With the r & s, you can run them through an ECRECOVER function, and it will output the Public Key and Wallet Address (Eth account).

This authenticates the transaction.

What is the difference between EOA and Contract Accounts?

  • Externally-owned account (EOA) – controlled by anyone with the private keys, can initiate transactions

  • Contract account – a smart contract deployed to the network, controlled by code initiated from an external EOA or another contract

What does an Ethereum Account contain?

  • nonce – a counter that increments with every transaction sent from the account. This ensures transactions are only processed once. For contract accounts, it the number of contracts created by the account.

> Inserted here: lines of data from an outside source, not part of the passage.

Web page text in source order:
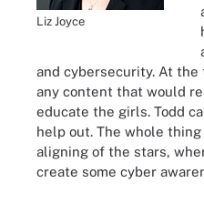
Liz Joyce
and cybersecurity. At
any content that would
educate the girls. Todd
help out. The whole
aligning of the stars,
create some cyber
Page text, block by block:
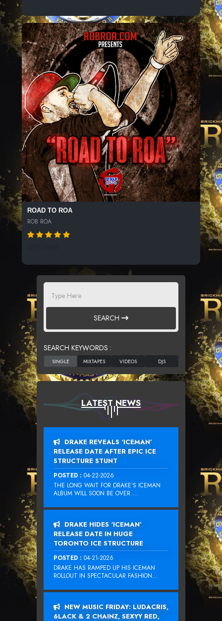
ROAD TO ROA
ROB ROA
SEARCH
SEARCH KEYWORDS :
LATEST NEWS
DRAKE REVEALS ‘ICEMAN’
RELEASE DATE AFTER EPIC ICE
STRUCTURE STUNT
POSTED : 04-22-2026
THE LONG WAIT FOR DRAKE‘S ICEMAN
ALBUM WILL SOON BE OVER....
DRAKE HIDES ‘ICEMAN’
RELEASE DATE IN HUGE
TORONTO ICE STRUCTURE
POSTED : 04-21-2026
DRAKE HAS RAMPED UP HIS ICEMAN
ROLLOUT IN SPECTACULAR FASHION...
NEW MUSIC FRIDAY: LUDACRIS,
6LACK & 2 CHAINZ, SEXYY RED,
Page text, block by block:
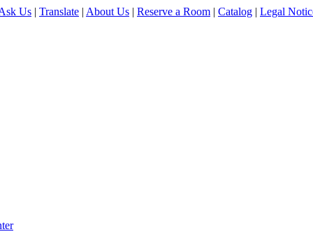
Us | Translate | About Us | Reserve a Room | Catalog | Legal
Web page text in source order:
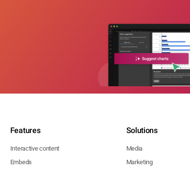
Features
Interactive content
Embeds
Solutions
Media
Marketing
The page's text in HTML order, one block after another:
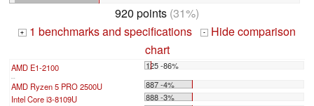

  • balance – amount of wei owned by the address

  • codeHash – the hash of the code of an account on the EVM. Contract accounts contain code fragments that can perform different operations. This code gets executed if the account receives a message call. It cannot be changed, unlike the other account fields. For EOAs, the codeHash field is the hash of an empty string.

  • storageRoot – keccak256 hash of the root node of a Merkle Patricia trie that encodes the storage contents of the account. empty by default.

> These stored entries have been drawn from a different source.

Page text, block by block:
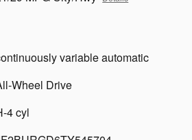
variable automatic
Wheel Drive
4 cyl
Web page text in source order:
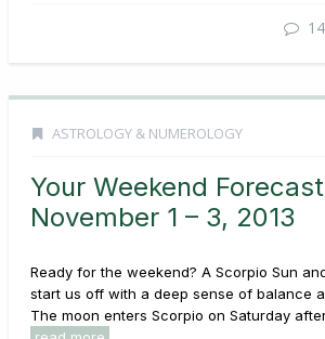
14
ASTROLOGY & NUMEROLOGY
Your Weekend
November 1 – 3, 2013
Ready for the weekend? A Scorpio Sun
start us off with a deep sense of balance
The moon enters Scorpio on Saturday

What information does a transaction contain?

A submitted transaction includes the following information:

  • recipient – the receiving address (if an EOA, the transaction will transfer value. If a contract account, the transaction will execute the contract code)

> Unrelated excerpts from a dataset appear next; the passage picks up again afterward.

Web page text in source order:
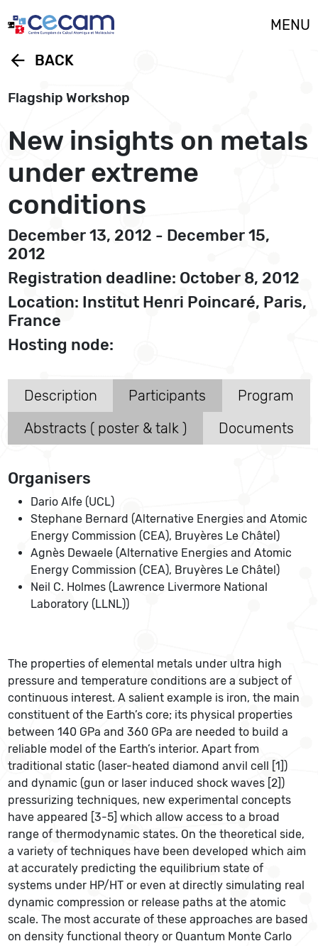
MENU
arrow_back BACK
Flagship Workshop
New insights on metals
under extreme
conditions
December 13, 2012 - December 15,
2012
Registration deadline: October 8, 2012
Location: Institut Henri Poincaré, Paris,
France
Hosting node:
Description Participants
Program
Abstracts ( poster & talk )
Documents
Organisers
Dario Alfe (UCL)
Stephane Bernard (Alternative Energies and Atomic
Energy Commission (CEA), Bruyères Le Châtel)
Agnès Dewaele (Alternative Energies and Atomic
Energy Commission (CEA), Bruyères Le Châtel)
Neil C. Holmes (Lawrence Livermore National
Laboratory (LLNL))
The properties of elemental metals under ultra high
pressure and temperature conditions are a subject of
continuous interest. A salient example is iron, the main
constituent of the Earth’s core; its physical properties
between 140 GPa and 360 GPa are needed to build a
reliable model of the Earth’s interior. Apart from
traditional static (laser-heated diamond anvil cell [1])
and dynamic (gun or laser induced shock waves [2])
pressurizing techniques, new experimental concepts
have appeared [3-5] which allow access to a broad
range of thermodynamic states. On the theoretical side,
a variety of techniques have been developed which aim
at accurately predicting the equilibrium state of
systems under HP/HT or even at directly simulating real
dynamic compression or release paths at the atomic
scale. The most accurate of these approaches are based
on density functional theory or Quantum Monte Carlo
Cookies management panel

  • signature – the identifier of the sender. This is generated when the sender's private key signs the transaction and confirms the sender has authorized this transaction

  • nonce - a sequencially incrementing counter which indicates the transaction number from the account

  • value – amount of ETH (in wei) to transfer from sender to recipient

  • data – optional field to include arbitrary data

  • gasLimit – the maximum amount of gas units that can be consumed by the transaction

  • maxPriorityFeePerGas - the maximum amount of gas to be included as a tip to the validator

  • maxFeePerGas - the maximum amount of gas willing to be paid for the transaction (inclusive of baseFeePerGas and maxPriorityFeePerGas)

What is the life cycle of a transaction from when the user signs to when it is included in the blockchain?

  1. Once you send a transaction, cryptography generates a transaction hash from the signed transaction (transaction fields and v,r,s)

  2. The transaction is then broadcast to the network and included in a pool with lots of other transactions.

  3. A validator must pick your transaction and include it in a block in order to verify the transaction and consider it "successful".

  4. As time passes the block containing your transaction will be upgraded to "justified" then "finalized". Protocol upgrades make it much more certain that your transaction was successful and will never be altered. Once a block is "finalized" it could only ever be changed by an attack that would cost many billions of dollars.

How does the current Proof of Stake consensus mechanism in Ethereum work?

  • Validating nodes have to stake 32 ETH into a deposit contract as collateral against bad behavior. This helps protect the network because dishonest activity leads to partial or full slashing.

  • In every slot (spaced twelve seconds apart) a validator is randomly selected to be the block proposer. They bundle transactions together, execute them and determine a new 'state'. They wrap this information into a block and pass it around to other validators.

  • Other validators who hear about a new block re-execute the transactions to ensure they agree with the proposed change to the global state. Assuming the block is valid they add it to their own database.

  • If a validator hears about two conflicting blocks for the same slot, they will pick the one supported by the most staked ETH.

  • When the network performs optimally and honestly, there is only ever one new block at the head of the chain, and all validators attest to it. However, it is possible for validators to have different views of the head of the chain due to network latency or because a block proposer has equivocated.

Therefore, consensus clients require an algorithm to decide which one to favor. The algorithm used in proof-of-stake Ethereum is called , and it works by identifying the fork that has the greatest weight of attestations in its history.